After more than 30 hours of jury deliberations over four days, a mistrial was declared Saturday on the murder charge that Michael Dunn, who is white, faced in the fatal shooting of one of the black teens. The 12 jurors found him guilty of three counts of attempted second-degree murder and a count of firing into an occupied car.

The trial was the latest Florida case to raise questions about self-defense and race, coming six months after George Zimmerman was acquitted in the shooting of 17-year-old Trayvon Martin in Sanford, about 200 kilometers south of Jacksonville. The Dunn trial was prosecuted by the same State Attorney's Office that handled the Zimmerman case.

Dunn was charged with fatally shooting 17-year-old Jordan Davis, of Georgia in 2012 after the argument over loud music coming from the SUV occupied by Davis and three friends outside a Jacksonville convenience store. Dunn had described the music to his fiancee as “thug music.”

Dunn showed no emotion as the verdicts were read. Each attempted second-degree murder charge carries a maximum sentence of 30 years in prison, while the fourth charge he was convicted on carries a maximum of 15. A sentencing date will be set at a hearing next month.

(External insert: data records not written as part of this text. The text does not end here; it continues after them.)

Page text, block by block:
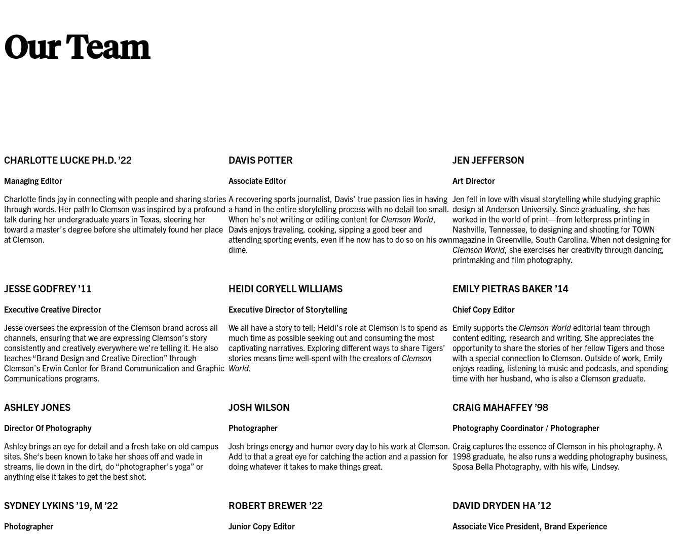
Our Team
CHARLOTTE LUCKE PH.D. ’22
Managing Editor
Charlotte finds joy in connecting with people and sharing stories
through words. Her path to Clemson was inspired by a profound
talk during her undergraduate years in Texas, steering her
toward a master’s degree before she ultimately found her place
at Clemson.
DAVIS POTTER
Associate Editor
A recovering sports journalist, Davis’ true passion lies in having
a hand in the entire storytelling process with no detail too small.
When he’s not writing or editing content for Clemson World,
Davis enjoys traveling, cooking, sipping a good beer and
attending sporting events, even if he now has to do so on his own
dime.
JEN JEFFERSON
Art Director
Jen fell in love with visual storytelling while studying graphic
design at Anderson University. Since graduating, she has
worked in the world of print—from letterpress printing in
Nashville, Tennessee, to designing and shooting for TOWN
magazine in Greenville, South Carolina. When not designing for
Clemson World , she exercises her creativity through dancing,
printmaking and film photography.
JESSE GODFREY’11
Executive Creative Director
Jesse oversees the expression of the Clemson brand across all
channels, ensuring that we are expressing Clemson’s story
consistently and creatively everywhere we’re telling it. He also
teaches “Brand Design and Creative Direction” through
Clemson’s Erwin Center for Brand Communication and Graphic
Communications programs.
HEIDI CORYELL WILLIAMS
Executive Director of Storytelling
We all have a story to tell; Heidi’s role at Clemson is to spend as
much time as possible seeking out and consuming the most
captivating narratives. Exploring different ways to share Tigers’
stories means time well-spent with the creators of Clemson
World.
EMILY PIETRAS BAKER ’14
Chief Copy Editor
Emily supports the Clemson World editorial team through
content editing, research and writing. She appreciates the
opportunity to share the stories of her fellow Tigers and those
with a special connection to Clemson. Outside of work, Emily
enjoys reading, listening to music and podcasts, and spending
time with her husband, who is also a Clemson graduate.
ASHLEY JONES
Director Of Photography
Ashley brings an eye for detail and a fresh take on old campus
sites. She‘s been known to take her shoes off and wade in
streams, lie down in the dirt, do “photographer’s yoga” or
anything else it takes to get the best shot.
JOSH WILSON
Photographer
Josh brings energy and humor every day to his work at Clemson.
Add to that a great eye for catching the action and a passion for
doing whatever it takes to make things great.
CRAIG MAHAFFEY ’98
Photography Coordinator / Photographer
Craig captures the essence of Clemson in his photography. A
1998 graduate, he also runs a wedding photography business,
Sposa Bella Photography, with his wife, Lindsey.
SYDNEY LYKINS ’19, M ’22
Photographer
ROBERT BREWER ’22
Junior Copy Editor
DAVID DRYDEN HA ’12
Associate Vice President, Brand Experience

Davis' parents each left the courtroom in tears, and afterward his mother, Lucia McBath, expressed gratitude for the verdict. Sunday would have been the teen's 19th birthday.

“We are so grateful for the charges that have been brought against him,” McBath said of Dunn. “We are so grateful for the truth. We are so grateful that the jurors were able to understand the common sense of it all.”

On Dunn's potentially lengthy sentence, Davis' father, Ron Davis, said: “He's going to learn that he must be remorseful for the killing of my son, that it was not just another day at the office.”

State Attorney Angela Corey said her office planned to retry Dunn on a first-degree murder charge, and she hoped jurors would come forward and tell prosecutors where they questioned their case. Jurors declined to talk to the media.